EXERCISE GOAL: Reproduce all the entries beneath this sentence exactly.

DATASET CONTENT:

▬▬▬▬▬▬▬▬▬▬

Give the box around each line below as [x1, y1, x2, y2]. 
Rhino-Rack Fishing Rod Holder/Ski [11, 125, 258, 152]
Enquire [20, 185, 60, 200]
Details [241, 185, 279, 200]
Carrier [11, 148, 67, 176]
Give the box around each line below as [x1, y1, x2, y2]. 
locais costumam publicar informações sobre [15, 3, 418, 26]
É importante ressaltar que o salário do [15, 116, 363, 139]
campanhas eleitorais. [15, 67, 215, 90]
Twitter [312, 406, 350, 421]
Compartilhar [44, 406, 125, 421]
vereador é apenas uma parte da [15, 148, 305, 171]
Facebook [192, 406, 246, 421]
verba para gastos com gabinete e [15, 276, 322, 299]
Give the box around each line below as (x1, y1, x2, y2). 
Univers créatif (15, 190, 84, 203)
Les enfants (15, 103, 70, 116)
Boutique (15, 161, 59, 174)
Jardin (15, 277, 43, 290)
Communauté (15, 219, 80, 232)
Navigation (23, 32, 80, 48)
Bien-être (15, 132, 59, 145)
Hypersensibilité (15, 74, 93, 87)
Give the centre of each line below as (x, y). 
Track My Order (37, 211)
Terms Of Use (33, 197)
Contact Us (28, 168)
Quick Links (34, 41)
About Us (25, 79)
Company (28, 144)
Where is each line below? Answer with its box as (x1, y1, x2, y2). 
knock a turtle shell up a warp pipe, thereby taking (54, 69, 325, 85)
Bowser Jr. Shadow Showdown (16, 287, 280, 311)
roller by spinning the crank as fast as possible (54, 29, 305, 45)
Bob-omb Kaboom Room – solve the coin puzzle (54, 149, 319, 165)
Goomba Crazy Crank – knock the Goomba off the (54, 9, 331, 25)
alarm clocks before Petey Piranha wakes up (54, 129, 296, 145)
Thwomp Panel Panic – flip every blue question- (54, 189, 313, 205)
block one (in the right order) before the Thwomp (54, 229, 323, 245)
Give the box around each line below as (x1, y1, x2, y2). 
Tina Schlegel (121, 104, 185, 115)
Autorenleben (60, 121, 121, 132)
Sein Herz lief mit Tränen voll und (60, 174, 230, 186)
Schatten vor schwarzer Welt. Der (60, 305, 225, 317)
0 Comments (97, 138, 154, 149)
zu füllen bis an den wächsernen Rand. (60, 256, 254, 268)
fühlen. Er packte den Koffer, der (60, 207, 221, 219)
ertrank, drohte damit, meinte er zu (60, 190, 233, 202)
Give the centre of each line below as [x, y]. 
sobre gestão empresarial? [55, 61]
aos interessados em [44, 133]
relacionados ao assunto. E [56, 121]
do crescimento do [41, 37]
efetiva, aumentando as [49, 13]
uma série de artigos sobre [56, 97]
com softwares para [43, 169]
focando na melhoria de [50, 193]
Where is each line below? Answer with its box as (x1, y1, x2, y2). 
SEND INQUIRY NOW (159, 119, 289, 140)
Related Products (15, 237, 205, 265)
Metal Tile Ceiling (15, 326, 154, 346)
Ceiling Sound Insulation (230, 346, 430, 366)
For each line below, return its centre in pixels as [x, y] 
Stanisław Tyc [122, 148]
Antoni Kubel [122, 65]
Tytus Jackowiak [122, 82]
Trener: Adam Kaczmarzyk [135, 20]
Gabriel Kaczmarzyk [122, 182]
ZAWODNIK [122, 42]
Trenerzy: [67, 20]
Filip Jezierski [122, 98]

▬▬▬▬▬▬▬▬▬▬

FINAL ANSWER:
Give the box around each line below as [x1, y1, x2, y2]. 
Rhino-Rack Fishing Rod Holder/Ski [11, 125, 258, 152]
Enquire [20, 185, 60, 200]
Details [241, 185, 279, 200]
Carrier [11, 148, 67, 176]
Give the box around each line below as [x1, y1, x2, y2]. 
locais costumam publicar informações sobre [15, 3, 418, 26]
É importante ressaltar que o salário do [15, 116, 363, 139]
campanhas eleitorais. [15, 67, 215, 90]
Twitter [312, 406, 350, 421]
Compartilhar [44, 406, 125, 421]
vereador é apenas uma parte da [15, 148, 305, 171]
Facebook [192, 406, 246, 421]
verba para gastos com gabinete e [15, 276, 322, 299]
Give the box around each line below as (x1, y1, x2, y2). 
Univers créatif (15, 190, 84, 203)
Les enfants (15, 103, 70, 116)
Boutique (15, 161, 59, 174)
Jardin (15, 277, 43, 290)
Communauté (15, 219, 80, 232)
Navigation (23, 32, 80, 48)
Bien-être (15, 132, 59, 145)
Hypersensibilité (15, 74, 93, 87)
Give the centre of each line below as (x, y). 
Track My Order (37, 211)
Terms Of Use (33, 197)
Contact Us (28, 168)
Quick Links (34, 41)
About Us (25, 79)
Company (28, 144)
Where is each line below? Answer with its box as (x1, y1, x2, y2). 
knock a turtle shell up a warp pipe, thereby taking (54, 69, 325, 85)
Bowser Jr. Shadow Showdown (16, 287, 280, 311)
roller by spinning the crank as fast as possible (54, 29, 305, 45)
Bob-omb Kaboom Room – solve the coin puzzle (54, 149, 319, 165)
Goomba Crazy Crank – knock the Goomba off the (54, 9, 331, 25)
alarm clocks before Petey Piranha wakes up (54, 129, 296, 145)
Thwomp Panel Panic – flip every blue question- (54, 189, 313, 205)
block one (in the right order) before the Thwomp (54, 229, 323, 245)
Give the box around each line below as (x1, y1, x2, y2). 
Tina Schlegel (121, 104, 185, 115)
Autorenleben (60, 121, 121, 132)
Sein Herz lief mit Tränen voll und (60, 174, 230, 186)
Schatten vor schwarzer Welt. Der (60, 305, 225, 317)
0 Comments (97, 138, 154, 149)
zu füllen bis an den wächsernen Rand. (60, 256, 254, 268)
fühlen. Er packte den Koffer, der (60, 207, 221, 219)
ertrank, drohte damit, meinte er zu (60, 190, 233, 202)
Give the centre of each line below as [x, y]. 
sobre gestão empresarial? [55, 61]
aos interessados em [44, 133]
relacionados ao assunto. E [56, 121]
do crescimento do [41, 37]
efetiva, aumentando as [49, 13]
uma série de artigos sobre [56, 97]
com softwares para [43, 169]
focando na melhoria de [50, 193]
Where is each line below? Answer with its box as (x1, y1, x2, y2). 
SEND INQUIRY NOW (159, 119, 289, 140)
Related Products (15, 237, 205, 265)
Metal Tile Ceiling (15, 326, 154, 346)
Ceiling Sound Insulation (230, 346, 430, 366)
For each line below, return its centre in pixels as [x, y] 
Stanisław Tyc [122, 148]
Antoni Kubel [122, 65]
Tytus Jackowiak [122, 82]
Trener: Adam Kaczmarzyk [135, 20]
Gabriel Kaczmarzyk [122, 182]
ZAWODNIK [122, 42]
Trenerzy: [67, 20]
Filip Jezierski [122, 98]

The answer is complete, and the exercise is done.